Circadian rhythm disorder is a common, but often neglected, consequence of neonatal hypoxic-ischemic brain damage (HIBD). However, the underlying molecular mechanisms remain largely unknown. We previously showed that, in a rat model of HIBD, up-regulation of microRNA-325 (miR-325) in the pineal gland is responsible for the suppression of Aanat, a key enzyme involved in melatonin synthesis and circadian rhythm regulation. To better understand the mechanism by which miR-325 affects circadian rhythms in neonates with HIBD, we compared clinical samples from neonates with HIBD and samples from healthy neonates recruited from the First Affiliated Hospital of Soochow University (Dushuhu Branch) in 2019. We found that circulating miR-325 levels correlated positively with the severity of sleep and circadian rhythm disorders in neonates with HIBD. Furthermore, a luciferase reporter gene assay revealed that LIM homeobox 3 (LHX3) is a novel downstream target of miR-325. In addition, in miR-325 knock-down mice, the transcription factor LHX3 exhibited an miR-325-dependent circadian pattern of expression in the pineal gland. We established a neonatal mouse model of HIBD by performing double-layer ligation of the left common carotid artery and exposing the pups to a low-oxygen environment for 2 hours. Lhx3 mRNA expression was significantly down-regulated in these mice and partially rescued in miR-325 knockout mice subjected to the same conditions. Finally, we showed that improvement in circadian rhythm-related behaviors in animals with HIBD was dependent on both miR-325 and LHX3. Taken together, our findings suggest that the miR-325-LHX3 axis is responsible for regulating circadian rhythms and provide novel insights into the identification of potential therapeutic targets for circadian rhythm disorders in patients with neonatal HIBD. The clinical trial was approved by Institutional Review Board of Children's Hospital of Soochow University (approval No. 2015028) on July 20, 2015. Animal experiments were approved by Animal Care and Use Committee, School of Medicine, Soochow University, China (approval No. XD-2016-1) on January 15, 2016.

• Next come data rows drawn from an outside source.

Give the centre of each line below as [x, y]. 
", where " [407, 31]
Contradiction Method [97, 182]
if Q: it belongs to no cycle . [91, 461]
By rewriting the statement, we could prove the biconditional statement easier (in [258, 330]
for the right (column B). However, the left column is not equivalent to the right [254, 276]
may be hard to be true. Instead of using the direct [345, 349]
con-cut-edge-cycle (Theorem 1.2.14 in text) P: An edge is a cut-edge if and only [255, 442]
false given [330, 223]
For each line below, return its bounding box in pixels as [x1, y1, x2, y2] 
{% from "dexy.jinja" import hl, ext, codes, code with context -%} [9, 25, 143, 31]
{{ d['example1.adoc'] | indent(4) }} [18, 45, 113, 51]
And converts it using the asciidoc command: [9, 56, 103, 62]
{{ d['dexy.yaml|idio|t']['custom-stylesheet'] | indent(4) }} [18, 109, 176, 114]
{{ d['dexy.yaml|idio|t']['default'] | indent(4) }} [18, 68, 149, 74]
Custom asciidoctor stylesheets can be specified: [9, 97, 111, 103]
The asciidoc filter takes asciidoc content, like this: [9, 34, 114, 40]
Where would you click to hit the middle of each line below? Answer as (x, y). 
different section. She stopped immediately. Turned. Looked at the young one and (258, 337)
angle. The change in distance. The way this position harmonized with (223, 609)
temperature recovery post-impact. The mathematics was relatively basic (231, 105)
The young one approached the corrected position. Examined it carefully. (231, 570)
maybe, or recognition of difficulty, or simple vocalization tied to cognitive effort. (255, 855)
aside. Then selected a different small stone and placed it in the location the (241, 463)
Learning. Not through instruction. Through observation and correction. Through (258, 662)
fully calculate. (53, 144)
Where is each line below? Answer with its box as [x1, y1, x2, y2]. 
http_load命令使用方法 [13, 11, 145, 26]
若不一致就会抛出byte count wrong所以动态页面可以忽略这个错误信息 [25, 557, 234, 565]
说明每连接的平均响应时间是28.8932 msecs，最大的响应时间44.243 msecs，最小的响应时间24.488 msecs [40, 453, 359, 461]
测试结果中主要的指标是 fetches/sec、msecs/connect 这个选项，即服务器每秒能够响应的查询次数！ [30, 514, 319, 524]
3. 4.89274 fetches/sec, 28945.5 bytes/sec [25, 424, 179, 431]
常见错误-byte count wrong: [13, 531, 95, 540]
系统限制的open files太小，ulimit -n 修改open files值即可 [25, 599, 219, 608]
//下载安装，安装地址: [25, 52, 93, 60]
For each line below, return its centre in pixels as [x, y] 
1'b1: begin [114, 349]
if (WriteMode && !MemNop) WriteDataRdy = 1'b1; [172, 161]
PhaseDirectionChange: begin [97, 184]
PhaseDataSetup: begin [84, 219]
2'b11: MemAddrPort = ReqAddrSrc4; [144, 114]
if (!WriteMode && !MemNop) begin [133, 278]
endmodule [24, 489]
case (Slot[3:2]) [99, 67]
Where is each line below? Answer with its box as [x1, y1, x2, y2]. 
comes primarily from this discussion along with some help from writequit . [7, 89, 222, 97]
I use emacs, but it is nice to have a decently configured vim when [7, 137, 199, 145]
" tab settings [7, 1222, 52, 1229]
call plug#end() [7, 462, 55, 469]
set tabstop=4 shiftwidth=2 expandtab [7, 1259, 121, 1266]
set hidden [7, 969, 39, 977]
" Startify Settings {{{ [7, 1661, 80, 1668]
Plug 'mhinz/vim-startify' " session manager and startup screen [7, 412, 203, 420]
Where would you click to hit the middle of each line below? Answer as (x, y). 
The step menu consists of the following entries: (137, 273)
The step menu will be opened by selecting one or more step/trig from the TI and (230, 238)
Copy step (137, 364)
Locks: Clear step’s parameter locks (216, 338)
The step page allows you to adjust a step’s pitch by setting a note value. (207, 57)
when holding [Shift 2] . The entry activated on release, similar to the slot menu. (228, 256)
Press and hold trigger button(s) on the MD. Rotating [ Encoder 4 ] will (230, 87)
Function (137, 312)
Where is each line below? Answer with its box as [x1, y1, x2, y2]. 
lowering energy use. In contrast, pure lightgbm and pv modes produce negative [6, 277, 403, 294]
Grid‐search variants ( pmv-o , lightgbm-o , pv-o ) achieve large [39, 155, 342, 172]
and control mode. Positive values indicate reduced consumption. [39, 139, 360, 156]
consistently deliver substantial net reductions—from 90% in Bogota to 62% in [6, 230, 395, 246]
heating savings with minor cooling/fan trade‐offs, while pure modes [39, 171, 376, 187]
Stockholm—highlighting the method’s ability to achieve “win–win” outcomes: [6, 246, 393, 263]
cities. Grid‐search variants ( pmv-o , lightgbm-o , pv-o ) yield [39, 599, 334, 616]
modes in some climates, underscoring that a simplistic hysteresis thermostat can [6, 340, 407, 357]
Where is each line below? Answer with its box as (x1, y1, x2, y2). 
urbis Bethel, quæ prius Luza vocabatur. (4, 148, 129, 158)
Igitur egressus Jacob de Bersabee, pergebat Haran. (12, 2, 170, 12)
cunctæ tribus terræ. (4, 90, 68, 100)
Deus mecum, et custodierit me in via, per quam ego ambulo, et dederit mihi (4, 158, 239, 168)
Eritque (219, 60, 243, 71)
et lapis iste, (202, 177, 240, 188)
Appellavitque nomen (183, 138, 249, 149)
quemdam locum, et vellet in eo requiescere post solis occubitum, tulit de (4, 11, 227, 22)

昼夜节律紊乱是新生儿缺氧缺血性脑损伤(HIBD)常见但常被忽视的后果。然而,其潜在的分子机制仍 largely 未知。我们先前表明,在 HIBD 大鼠模型中,松果体中 microRNA - 325(miR - 325)的上调导致 Aanat 受到抑制,Aanat 是参与褪黑素合成和昼夜节律调节的关键酶。为了更好地理解 miR - 325 影响 HIBD 新生儿昼夜节律的机制,我们比较了 2019 年从苏州大学附属第一医院(独墅湖院区)招募的 HIBD 新生儿的临床样本和健康新生儿的样本。我们发现,循环 miR - 325 水平与 HIBD 新生儿睡眠和昼夜节律紊乱的严重程度呈正相关。此外,荧光素酶报告基因检测显示 LIM 同源盒 3(LHX3)是 miR - 325 的一个新的下游靶点。另外,在 miR - 325 敲低小鼠中,转录因子 LHX3 在松果体中呈现出 miR - 325 依赖性的昼夜表达模式。我们通过对左颈总动脉进行双层结扎并使幼崽暴露于低氧环境 2 小时,建立了 HIBD 新生小鼠模型。在这些小鼠中,Lhx3 mRNA 表达显著下调,而在接受相同条件的 miR - 325 基因敲除小鼠中部分得到挽救。最后,我们表明 HIBD 动物中昼夜节律相关行为的改善依赖于 miR - 325 和 LHX3。综上所述,我们的研究结果表明 miR - 325 - LHX3 轴负责调节昼夜节律,并为识别新生儿 HIBD 患者昼夜节律紊乱的潜在治疗靶点提供了新的见解。该临床试验于 2015 年 7 月 20 日获得苏州大学附属儿童医院机构审查委员会批准(批准号 2015028)。动物实验于 2016 年 1 月 15 日获得中国苏州大学医学院动物护理和使用委员会批准(批准号 XD - 2016 - 1)。